Customer Service for Every Web Site
Office: 406-522-1485

On Jul 25, 2005, at 5:17 AM, Neal Richter wrote:

>   There is a 'libhtdig' & 'libhtdigphp' directories in the 3.2b6 
> snapshot
> which would enable you to directly call htdig search functions without 
> a
> PHP wrapper.
>

How are these libraries built? Do I just navigate to the directory and 
./configure make make install? Doing just the basic ./configure make 
make install from the root directory doesn't seem to build the 
"binaries".

Also, does PHP need to be built with these libraries or can they be 
accessed by adding lines to php.ini (or at runtime using dl())? 
Finally, do these libraries come with any documentation?

Thanks in advance... And please count on me providing a final Mac OS X 
package when this release is ready to go.

Ted Stresen-Reuter

On Mon, 25 Jul 2005, Gustave T. Stresen-Reuter wrote:

> On Jul 25, 2005, at 5:17 AM, Neal Richter wrote:
> 
> >   There is a 'libhtdig' & 'libhtdigphp' directories in the 3.2b6 
> > snapshot
> > which would enable you to directly call htdig search functions without 
> > a
> > PHP wrapper.
> >
> 
> How are these libraries built?
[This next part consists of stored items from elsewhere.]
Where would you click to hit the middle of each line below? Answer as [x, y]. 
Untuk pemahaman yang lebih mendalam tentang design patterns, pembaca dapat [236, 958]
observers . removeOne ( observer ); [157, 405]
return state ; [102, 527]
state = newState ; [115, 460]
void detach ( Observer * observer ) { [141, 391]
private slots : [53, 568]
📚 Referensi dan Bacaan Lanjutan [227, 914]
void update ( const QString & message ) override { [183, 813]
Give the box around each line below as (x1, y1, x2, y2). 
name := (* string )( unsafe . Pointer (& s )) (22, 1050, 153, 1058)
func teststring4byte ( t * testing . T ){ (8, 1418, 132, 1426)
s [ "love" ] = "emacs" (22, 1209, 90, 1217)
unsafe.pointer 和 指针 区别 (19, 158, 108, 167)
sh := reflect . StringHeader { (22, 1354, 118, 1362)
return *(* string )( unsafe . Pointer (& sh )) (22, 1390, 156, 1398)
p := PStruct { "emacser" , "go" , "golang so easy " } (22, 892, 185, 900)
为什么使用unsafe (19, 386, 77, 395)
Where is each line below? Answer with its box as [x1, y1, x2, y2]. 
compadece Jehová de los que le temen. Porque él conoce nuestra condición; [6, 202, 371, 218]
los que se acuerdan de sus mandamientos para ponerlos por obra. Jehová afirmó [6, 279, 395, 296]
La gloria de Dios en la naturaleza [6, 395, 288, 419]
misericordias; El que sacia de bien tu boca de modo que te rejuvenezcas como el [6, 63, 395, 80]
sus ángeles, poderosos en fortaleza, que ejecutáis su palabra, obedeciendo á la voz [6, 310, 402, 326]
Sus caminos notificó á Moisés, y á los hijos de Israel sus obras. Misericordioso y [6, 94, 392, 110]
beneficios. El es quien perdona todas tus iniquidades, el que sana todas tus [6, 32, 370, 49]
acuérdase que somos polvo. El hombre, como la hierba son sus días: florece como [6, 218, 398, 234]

Do I just navigate to the directory and 
> ./configure make make install? Doing just the basic ./configure make 
> make install from the root directory doesn't seem to build the 
> "binaries".

  A 'make' in libhtdig (after ./configure in the main directory) should 
give you a libhtdig.so

  In libhtdigphp you will have to ./configure (with the appropriate PHP 
system config flags to configure) then run 'make' (which will fail to 
link) and then run 'relink.sh'.

  Since these are auxilary libraries, I have not bothered to integrate 
them into the base htdig make system.

  htdig 4.0 will probably be structured a bit differently....

> Also, does PHP need to be built with these libraries or can they be 
> accessed by adding lines to php.ini (or at runtime using dl())? 
> Finally, do these libraries come with any documentation?

  runtime using dl()

  Not much documentation, but libhtdig_api.h is fairly instructive.  There 
is an example PHP file n libhtdigphp

> Thanks in advance... And please count on me providing a final Mac OS X 
> package when this release is ready to go.
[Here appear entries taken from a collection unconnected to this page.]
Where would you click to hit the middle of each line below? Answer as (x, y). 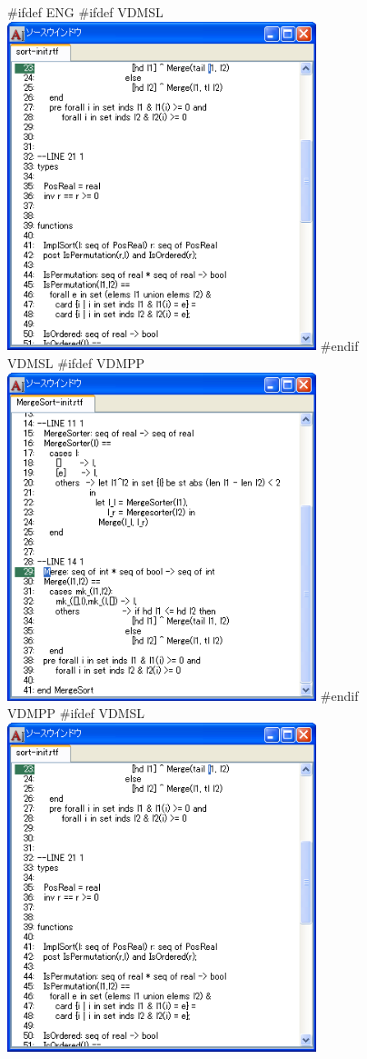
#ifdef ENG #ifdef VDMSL (85, 12)
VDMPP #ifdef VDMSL (76, 713)
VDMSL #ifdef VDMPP (76, 363)
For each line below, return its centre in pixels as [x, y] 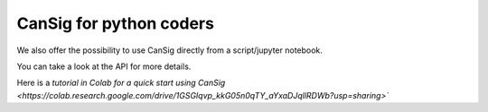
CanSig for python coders [115, 23]
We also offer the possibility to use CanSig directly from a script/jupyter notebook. [169, 50]
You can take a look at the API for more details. [104, 66]
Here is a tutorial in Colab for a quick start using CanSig [121, 83]
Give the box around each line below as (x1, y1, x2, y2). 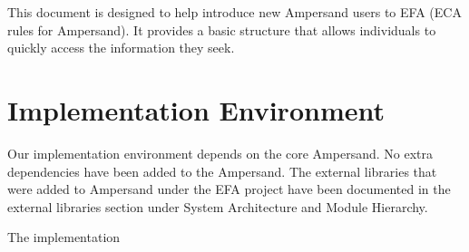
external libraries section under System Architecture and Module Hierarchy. (7, 197, 428, 216)
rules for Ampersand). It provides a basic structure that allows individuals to (7, 20, 436, 39)
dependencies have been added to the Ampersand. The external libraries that (7, 161, 437, 180)
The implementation (7, 228, 121, 247)
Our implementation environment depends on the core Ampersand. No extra (7, 143, 433, 162)
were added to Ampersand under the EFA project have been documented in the (7, 179, 451, 199)
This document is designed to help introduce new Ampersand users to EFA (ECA (7, 3, 462, 21)
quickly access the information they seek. (7, 38, 235, 57)
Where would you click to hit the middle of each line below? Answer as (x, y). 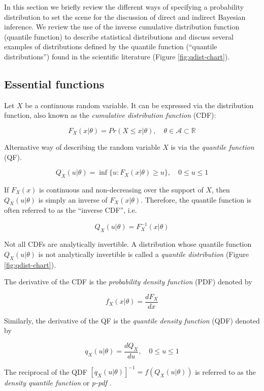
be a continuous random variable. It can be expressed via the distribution (139, 105)
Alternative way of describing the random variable (82, 146)
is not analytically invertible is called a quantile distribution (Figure (143, 254)
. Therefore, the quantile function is (196, 199)
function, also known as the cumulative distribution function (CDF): (110, 115)
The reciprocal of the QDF (46, 371)
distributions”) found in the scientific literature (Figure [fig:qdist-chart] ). (117, 56)
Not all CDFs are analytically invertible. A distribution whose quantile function (128, 244)

  How has it been working for you?  Any issues? 

-- 
Neal Richter
Knowledgebase Developer
RightNow Technologies, Inc.
Customer Service for Every Web Site
Office: 406-522-1485

>> Thanks in advance... And please count on me providing a final Mac OS X
>> package when this release is ready to go.
>
>   How has it been working for you?  Any issues?

Actually, it's been working fine, but I'm not using it in production 
(and I'm only testing it on the OS X client version). However, I did 
start a dig that dug thousands of pages (over the course of a couple 
days) and it went just fine, no problems at all and it's only a little 
slower than a standard Linux machine of equal horsepower (but that's 
more a reflection of the Mac subsystems than the htdig source).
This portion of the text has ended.